American college football season

The 1975 Washington State Cougars football team was an American football team that represented Washington State University in the Pacific-8 Conference (Pac-8) during the 1975 NCAA Division I football season. In their eighth season under head coach Jim Sweeney, the Cougars compiled a 3–8 record (0–7 in Pac-8, last) and were outscored 295 to 262.

The team's statistical leaders included John Hopkins with 1,022 passing yards, Vaughn Williams with 662 rushing yards, and Brian Kelly with 371 receiving yards.

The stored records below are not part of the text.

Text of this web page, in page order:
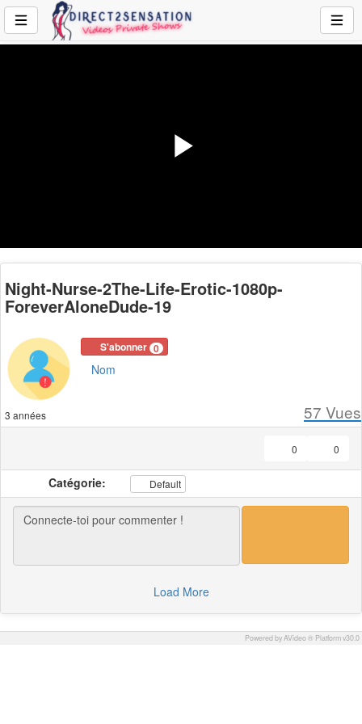
Video
Night-Nurse-2The-Life-Erotic-1080p-
ForeverAloneDude-19
S'abonner 0
Nom
3 années 57 Vues
0
0
Catégorie: Default
Load More
Powered by AVideo ® Platform v30.0
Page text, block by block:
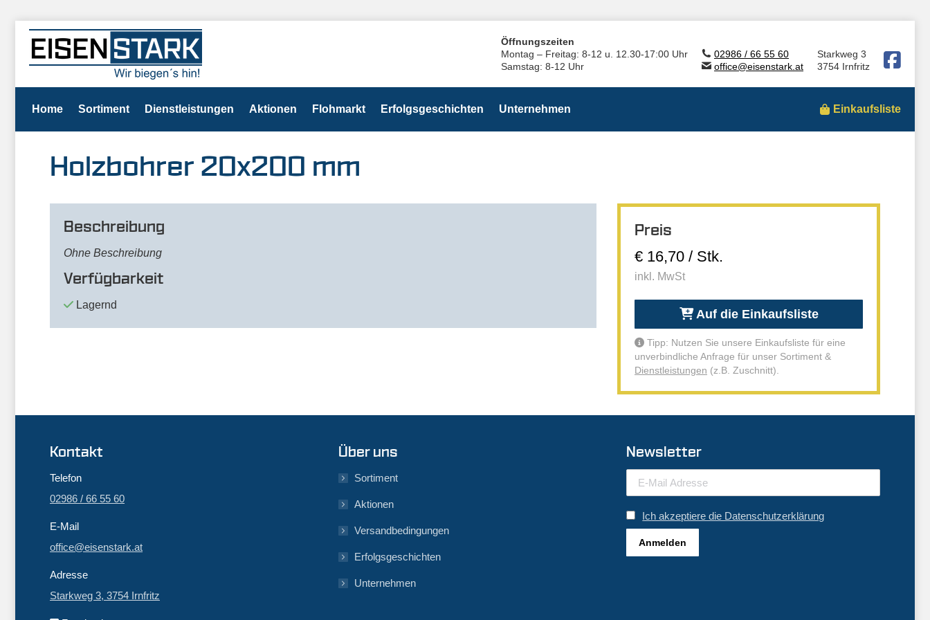
Öffnungszeiten
Montag – Freitag: 8-12 u. 12.30-17:00 Uhr
Samstag: 8-12 Uhr
02986 / 66 55 60
office@eisenstark.at
Starkweg 3
3754 Irnfritz
Home Sortiment Dienstleistungen Aktionen Flohmarkt Erfolgsgeschichten Unternehmen Einkaufsliste
Holzbohrer 20x200 mm
Beschreibung
Ohne Beschreibung
Verfügbarkeit
Lagernd
Preis
€ 16,70 / Stk.
inkl. MwSt
Auf die Einkaufsliste
Tipp: Nutzen Sie unsere Einkaufsliste für eine
unverbindliche Anfrage für unser Sortiment &
Dienstleistungen (z.B. Zuschnitt).
Kontakt
Telefon
02986 / 66 55 60
E-Mail
office@eisenstark.at
Adresse
Starkweg 3, 3754 Irnfritz
Über uns
Sortiment
Aktionen
Versandbedingungen
Erfolgsgeschichten
Unternehmen
Newsletter
Ich akzeptiere die Datenschutzerklärung
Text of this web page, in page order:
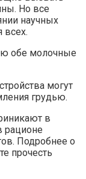
Но все
научных
всех.
обе молочные
могут
грудью.
в
рационе
Подробнее о
прочесть

With two wins to open the season, followed by seven consecutive losses, the Cougars took out their frustrations on over-matched neighbor Idaho in the Battle of the Palouse on November 15, scoring eight touchdowns in the first half on the way to an 84–27 rout. The next week at Husky Stadium in Seattle, WSU led rival Washington 27–13 with three minutes left in Don James' first Apple Cup, but gave up two long touchdowns to lose by a point.

Sweeney resigned a week later, and was promptly hired at Fresno State.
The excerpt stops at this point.